Além de sustentar que não se pode comentar "uma presunção", Carlos César considerou também que as circunstâncias actuais da venda do Novo Banco são agora mais difíceis, depois de "o processo se ter arrastado por tempo demais e de ter escapado aos reguladores quando isso não deveria ter acontecido".

 

Mas o presidente do PS deixou mais uma farpa ao PSD, dizendo que "é preciso não esquecer que este processo tem sido conduzido e monitorizado essencialmente pelo Banco de Portugal, por um gestor nomeado pelo Governo anterior".

 

"Agora é apresentada ao Governo actual uma solução que tem de ponderar.

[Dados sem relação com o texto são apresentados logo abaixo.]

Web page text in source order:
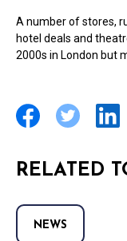
A number of stores,
hotel deals and
2000s in London but
RELATED
NEWS
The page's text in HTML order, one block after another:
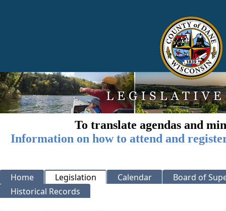
To translate agendas and
Information on how to attend and
Home Legislation Calendar
Board of
Historical Records
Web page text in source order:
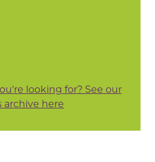
looking for? See our
archive here
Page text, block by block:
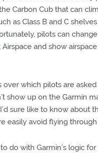
Carbon Cub that can
as Class B and C
pilots can
and show
over which pilots are
show up on the Garmin
sure like to know about
easily avoid flying
do with Garmin’s logic
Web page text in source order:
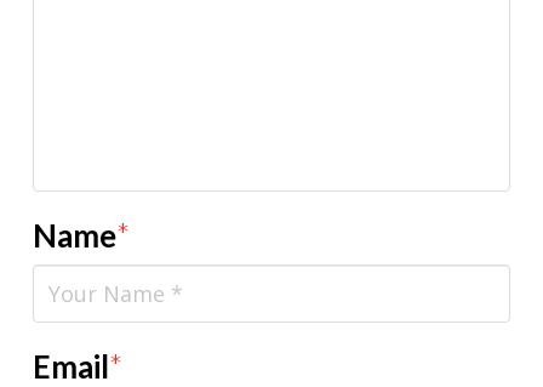
Name*
Email*
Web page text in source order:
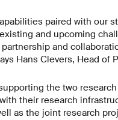
paired with
and upcoming
and
Hans Clevers, Head of
the two
their research
as the joint research
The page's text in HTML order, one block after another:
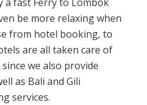
be more relaxing when
from hotel booking, to
are all taken care of
we also provide
as Bali and Gili
services.
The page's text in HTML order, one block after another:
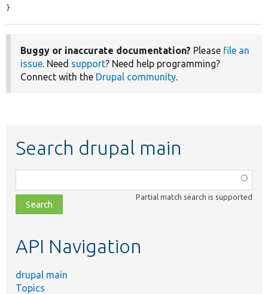
}
Buggy or inaccurate documentation? Please file an
issue. Need support? Need help programming?
Connect with the Drupal community.
Search drupal main
class,
file,
topic,
Partial match search is supported
API Navigation
drupal main
Topics
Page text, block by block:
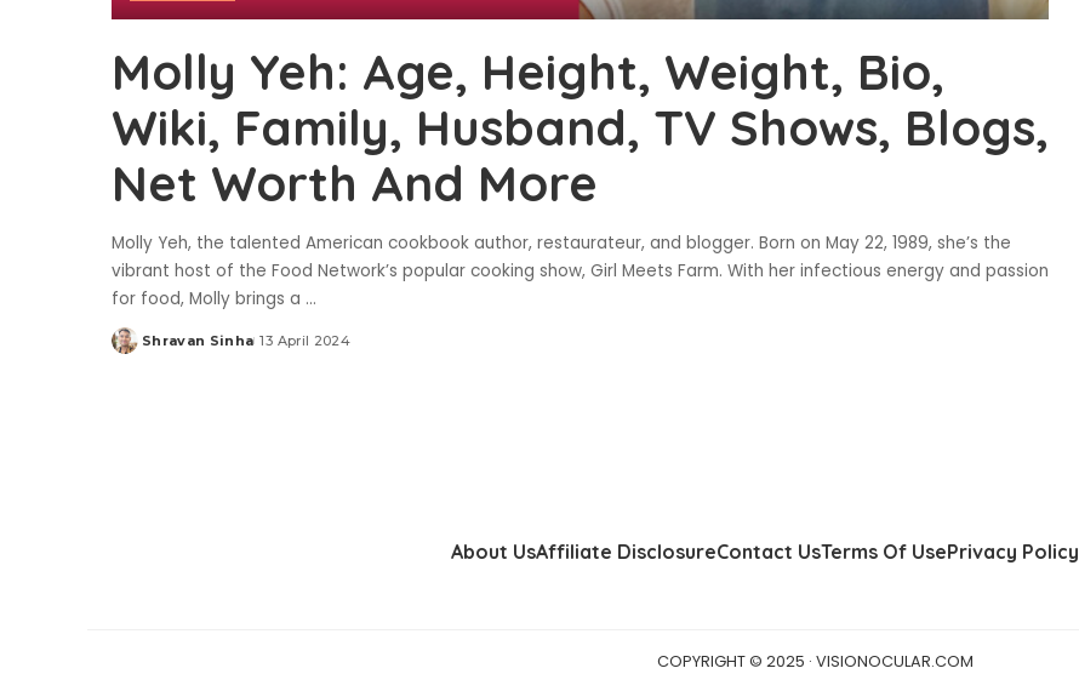
Molly Yeh: Age, Height, Weight, Bio,
Wiki, Family, Husband, TV Shows, Blogs,
Net Worth And More
Molly Yeh, the talented American cookbook author, restaurateur, and blogger. Born on May 22, 1989, she’s the
vibrant host of the Food Network’s popular cooking show, Girl Meets Farm. With her infectious energy and passion
for food, Molly brings a ...
Posted
Shravan Sinha 13 April 2024
About UsAffiliate DisclosureContact UsTerms Of UsePrivacy Policy
COPYRIGHT © 2025 · VISIONOCULAR.COM
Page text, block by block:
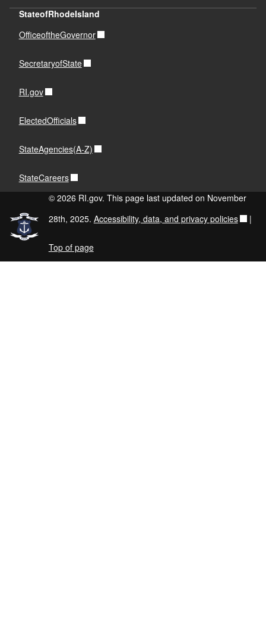
StateofRhodeIsland
OfficeoftheGovernor
SecretaryofState
RI.gov
ElectedOfficials
StateAgencies(A-Z)
StateCareers
© 2026 RI.gov. This page last updated on November
28th, 2025. Accessibility, data, and privacy policies |
Top of page
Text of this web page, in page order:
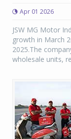
Apr 01 2026
JSW MG Motor
growth in March
2025.The
wholesale units,
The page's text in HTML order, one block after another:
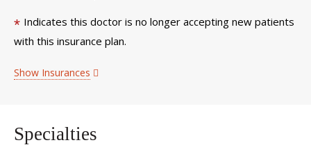
* Indicates this doctor is no longer accepting new patients
with this insurance plan.
Show Insurances
Specialties
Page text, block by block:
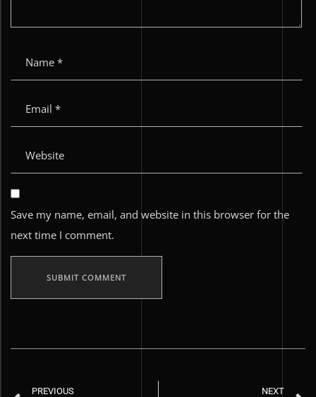
Save my name, email, and website in this browser for the
next time I comment.
PREVIOUS NEXT
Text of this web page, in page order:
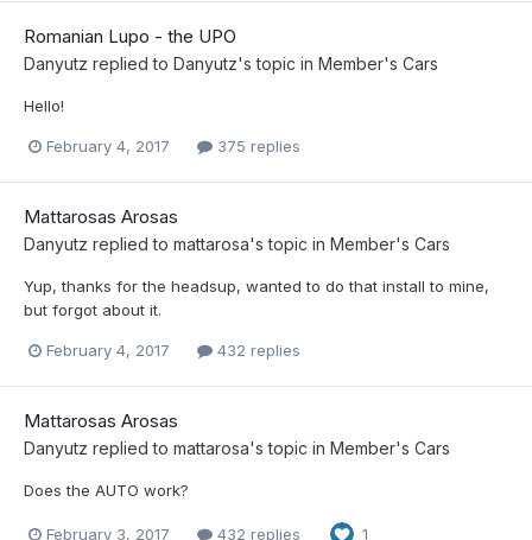
Romanian Lupo - the UPO
Danyutz replied to Danyutz's topic in Member's Cars
Hello!
February 4, 2017 375 replies
Mattarosas Arosas
Danyutz replied to mattarosa's topic in Member's Cars
Yup, thanks for the headsup, wanted to do that install to mine,
but forgot about it.
February 4, 2017 432 replies
Mattarosas Arosas
Danyutz replied to mattarosa's topic in Member's Cars
Does the AUTO work?
February 3, 2017 432 replies 1
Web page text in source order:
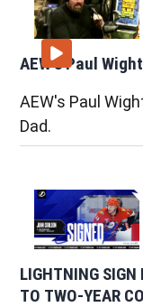
AEW's Paul
AEW's Paul
Dad.
LIGHTNING SIGN
TO TWO-YEAR
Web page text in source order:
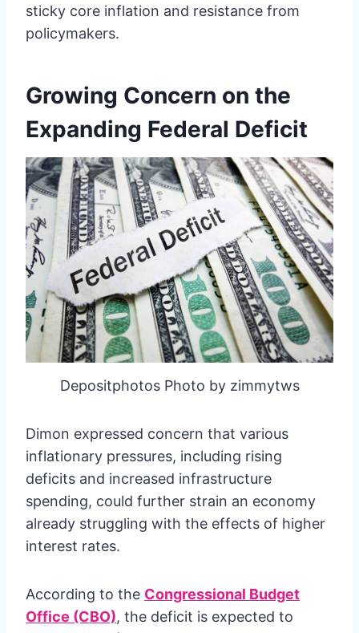
sticky core inflation and resistance from
policymakers.
Growing Concern on the
Expanding Federal Deficit
Depositphotos Photo by zimmytws
Dimon expressed concern that various
inflationary pressures, including rising
deficits and increased infrastructure
spending, could further strain an economy
already struggling with the effects of higher
interest rates.
According to the Congressional Budget
Office (CBO), the deficit is expected to
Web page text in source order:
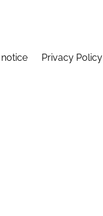
Privacy Policy
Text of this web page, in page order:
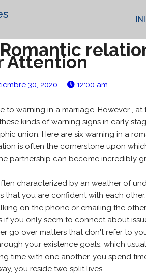
Attention
30, 2020 12:00 am
to warning in a marriage. However , at
kinds of warning signs in early
union. Here are six warning in a
is often the cornerstone upon
partnership can become incredibly
characterized by an weather of
that you are confident with each
on the phone or emailing the
you only seem to connect about
go over matters that don't refer to
your existence goals, which
time with one another, you spend
you reside two split lives.
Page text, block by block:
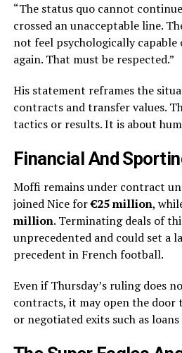
“The status quo cannot
crossed an unacceptable line.
not feel psychologically
again. That must be respected.”
His statement reframes the
contracts and transfer values.
tactics or results. It is about
Financial And
Moffi remains under contract
joined Nice for€25 million,
million. Terminating deals of
unprecedented and could set a
precedent in French football.
Even if Thursday’s ruling does
contracts, it may open the door
or negotiated exits such as
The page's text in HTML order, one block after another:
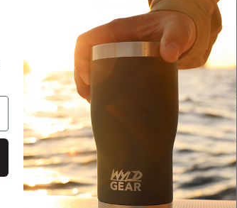
30OZ TUMBLER CAMO
$33.99
ADD TO CART
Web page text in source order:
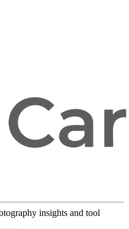
insights and tool
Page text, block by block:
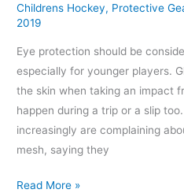
Childrens Hockey, Protective
2019
Eye protection should be
especially for younger players.
the skin when taking an impact
happen during a trip or a slip
increasingly are complaining
mesh, saying they
Read More »
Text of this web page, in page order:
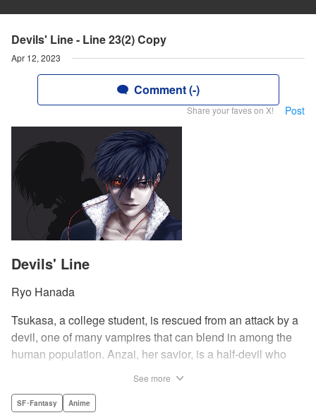
Devils' Line - Line 23(2) Copy
Apr 12, 2023
Comment (-)
Share your faves on X! Post
Devils' Line
Ryo Hanada
Tsukasa, a college student, is rescued from an attack by a
devil, one of many vampires that can blend in among the
human population. Anzai, her savior, is a half-devil who
Tokyo. As Anzai continues to keep guard over Tsukasa,
See more
SF･Fantasy Anime
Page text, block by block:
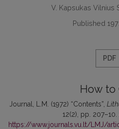
V. Kapsukas Vilnius
Published
PDF
How to
Journal, L.M. (1972) “Contents”,
12(2), pp.
https://www.journals.vu.lt/LMJ/
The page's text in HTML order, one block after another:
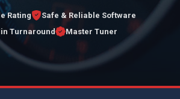
Rating
Safe & Reliable Software
Turnaround
Master Tuner
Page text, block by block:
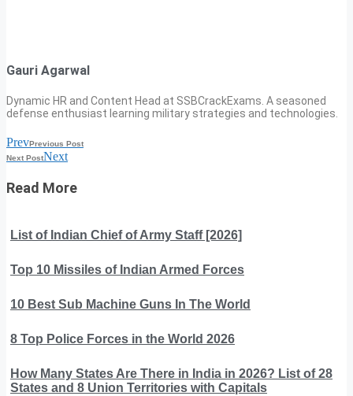
Gauri Agarwal
Dynamic HR and Content Head at SSBCrackExams. A seasoned
defense enthusiast learning military strategies and technologies.
PrevPrevious Post
Next PostNext
Read More
List of Indian Chief of Army Staff [2026]
Top 10 Missiles of Indian Armed Forces
10 Best Sub Machine Guns In The World
8 Top Police Forces in the World 2026
How Many States Are There in India in 2026? List of 28
States and 8 Union Territories with Capitals
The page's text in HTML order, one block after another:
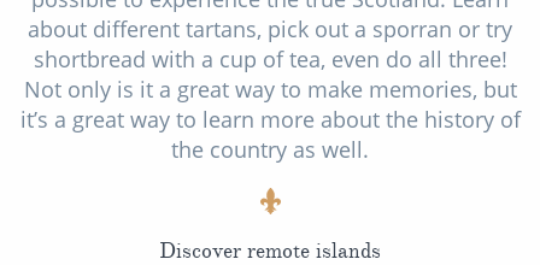
about different tartans, pick out a sporran or try
shortbread with a cup of tea, even do all three!
Not only is it a great way to make memories, but
it’s a great way to learn more about the history of
the country as well.
Discover remote islands
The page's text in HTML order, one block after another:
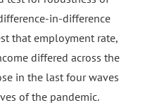
in-difference
that employment rate,
differed across the
in the last four waves
of the pandemic.
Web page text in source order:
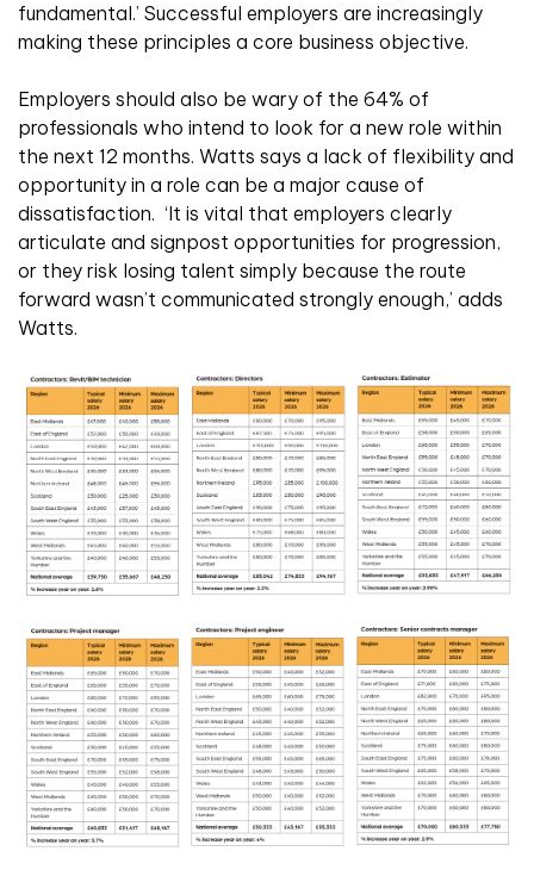
fundamental.’ Successful employers are increasingly
making these principles a core business objective.
Employers should also be wary of the 64% of
professionals who intend to look for a new role within
the next 12 months. Watts says a lack of flexibility and
opportunity in a role can be a major cause of
dissatisfaction. ‘It is vital that employers clearly
articulate and signpost opportunities for progression,
or they risk losing talent simply because the route
forward wasn’t communicated strongly enough,’ adds
Watts.
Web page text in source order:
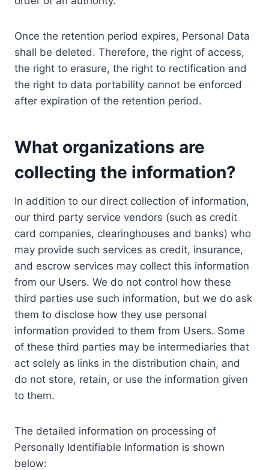
Once the retention period expires, Personal Data
shall be deleted. Therefore, the right of access,
the right to erasure, the right to rectification and
the right to data portability cannot be enforced
after expiration of the retention period.
What organizations are
collecting the information?
In addition to our direct collection of information,
our third party service vendors (such as credit
card companies, clearinghouses and banks) who
may provide such services as credit, insurance,
and escrow services may collect this information
from our Users. We do not control how these
third parties use such information, but we do ask
them to disclose how they use personal
information provided to them from Users. Some
of these third parties may be intermediaries that
act solely as links in the distribution chain, and
do not store, retain, or use the information given
to them.
The detailed information on processing of
Personally Identifiable Information is shown
below:
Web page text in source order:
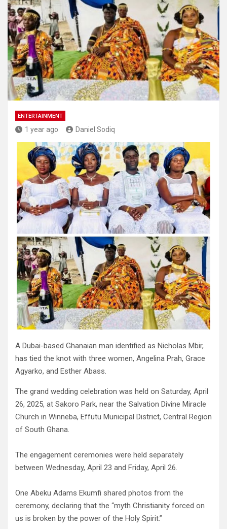
ENTERTAINMENT
1 year ago Daniel Sodiq
A Dubai-based Ghanaian man identified as Nicholas Mbir,
has tied the knot with three women, Angelina Prah, Grace
Agyarko, and Esther Abass.
The grand wedding celebration was held on Saturday, April
26, 2025, at Sakoro Park, near the Salvation Divine Miracle
Church in Winneba, Effutu Municipal District, Central Region
of South Ghana.
The engagement ceremonies were held separately
between Wednesday, April 23 and Friday, April 26.
One Abeku Adams Ekumfi shared photos from the
ceremony, declaring that the “myth Christianity forced on
us is broken by the power of the Holy Spirit.”
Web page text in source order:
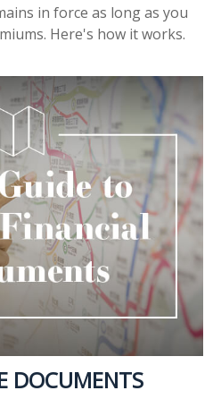
in force as long as you
Here's how it works.
DOCUMENTS
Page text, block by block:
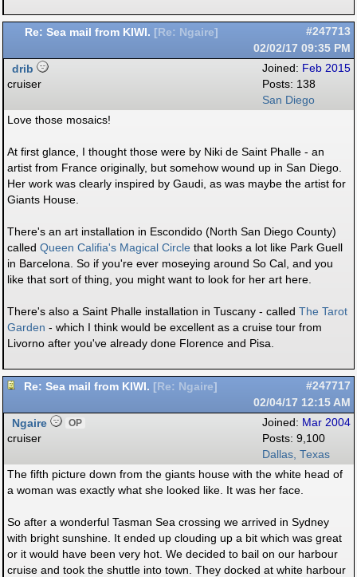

O PS sempre tem dito que a solução ideal é a da venda do Novo Banco. Apenas no caso da impossibilidade de esse processo se poder desenvolver com o mínimo decência para o Estado é que o PS entendia que, nesse cenário, então a instituição bancária deveria conservar-se na esfera pública", justificou o presidente dos socialistas.

 

Para Carlos César, o país "está confrontado com uma situação que não era a desejável e com um termo negocial que também não foi o desejado, mas que é o melhor possível".

 

"Veremos qual a decisão a tomar, mas o parlamento tem o direito e o dever de discutir tudo o que é importante no país. E, naturalmente, que a alienação de um banco que está na esfera pública é um facto importante", concluiu.